Good morning, Everyone! Or anyone.

Now that July is officially here, I think it’s time to start Monday Mental Health Check-Ins.

How is your brain today? How was it over the weekend?

This past week was very hard for me. I had told from my manager, I need to step up or step out. He was a lot kinder about it, lol. This hit me like a freight train. I felt a panic attack grow on me, my feet and hands started tingling. After many, many, many deep breathes I relaxed and was able to ask myself “what now?”

What on earth am I going to do now?

This was hard, it was the first time in over 4 years that I genuinely felt doubt in my ability to stay motivated and driven in my career. For more context, I work in outside sales for a transportation company. Prior I spent four years in operations where I felt I had thrived.

It took a lot out of me to hear that I wasn’t meeting standards. I wasn’t successful enough. I wasn’t good enough. Or, that is at least how I heard it.

I leaned on my support team during this moment, and ask for their honesty. Was I good enough at this job to fight for it? Short answer? No.

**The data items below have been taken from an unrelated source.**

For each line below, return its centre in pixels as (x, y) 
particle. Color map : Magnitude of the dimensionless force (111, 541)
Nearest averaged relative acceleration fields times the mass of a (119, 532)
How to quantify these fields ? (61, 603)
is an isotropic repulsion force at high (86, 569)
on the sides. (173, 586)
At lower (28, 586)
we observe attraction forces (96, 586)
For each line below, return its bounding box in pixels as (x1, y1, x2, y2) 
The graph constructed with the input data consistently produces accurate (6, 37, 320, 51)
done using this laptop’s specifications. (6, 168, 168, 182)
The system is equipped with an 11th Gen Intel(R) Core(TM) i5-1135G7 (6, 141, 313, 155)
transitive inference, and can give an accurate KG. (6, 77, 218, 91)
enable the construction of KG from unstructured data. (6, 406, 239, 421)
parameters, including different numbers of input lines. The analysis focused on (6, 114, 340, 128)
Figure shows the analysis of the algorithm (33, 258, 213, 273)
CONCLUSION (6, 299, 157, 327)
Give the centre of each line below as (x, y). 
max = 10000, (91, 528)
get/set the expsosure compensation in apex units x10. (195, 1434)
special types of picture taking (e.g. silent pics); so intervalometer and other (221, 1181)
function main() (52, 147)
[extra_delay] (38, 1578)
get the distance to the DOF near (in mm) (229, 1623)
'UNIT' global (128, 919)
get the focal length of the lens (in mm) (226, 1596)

This job isn’t my passion. This job isn’t what I want anymore. I want to go back to where I felt confident. I have been searching for new jobs in the area that [my partner and I] moved to. I am still in the process of finding a new passion in life, wish me luck.

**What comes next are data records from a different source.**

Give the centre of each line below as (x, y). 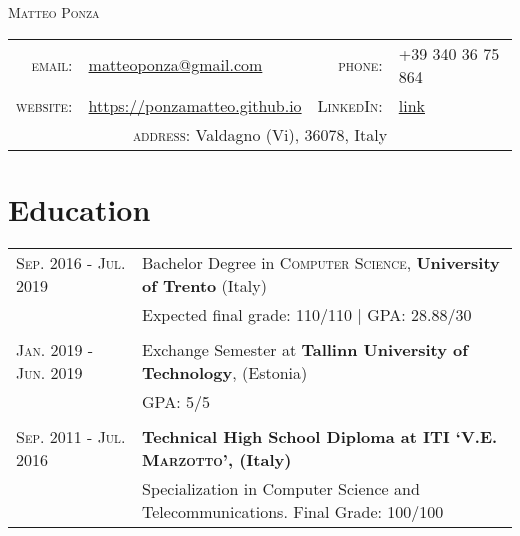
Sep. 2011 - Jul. (71, 436)
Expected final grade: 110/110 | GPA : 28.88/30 (307, 314)
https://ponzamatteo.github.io (195, 105)
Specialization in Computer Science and (281, 488)
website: (44, 105)
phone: (360, 65)
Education (79, 208)
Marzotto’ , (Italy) (217, 459)
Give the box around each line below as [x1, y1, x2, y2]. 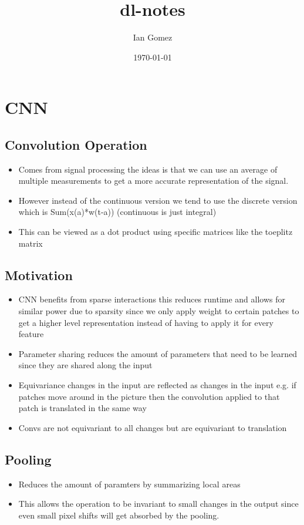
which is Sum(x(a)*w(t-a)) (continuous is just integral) [18, 206, 217, 218]
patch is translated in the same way [18, 402, 147, 414]
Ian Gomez [133, 31, 173, 43]
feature [18, 328, 44, 340]
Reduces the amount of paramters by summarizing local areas [18, 477, 241, 490]
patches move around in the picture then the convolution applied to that [18, 390, 280, 402]
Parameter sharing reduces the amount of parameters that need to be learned [18, 347, 298, 359]
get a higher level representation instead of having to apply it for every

After my minor breakdown, I got my temporary act together, fixed my makeup and started sprucing up my resume.

Now, I am here. Monday morning, half way through interviews and keeping my fingers crossed the entire time, and still working my current sales job. I have two weeks to improve my numbers, (yes, my manager is helping me), and today starts the countdown for those two weeks. This week is going to be big on my mental health and my stamina. I am going to be focusing, yes on my daily job, but loving on my puppy, prepping and packing for my trip with my partner, and just taking every second one step at a time.

Here is to working my butt off at my job, and working my charm in the interviews.

How was your weekend? Do Monday’s keep you down? How are you going to battle the Sunday Scaries?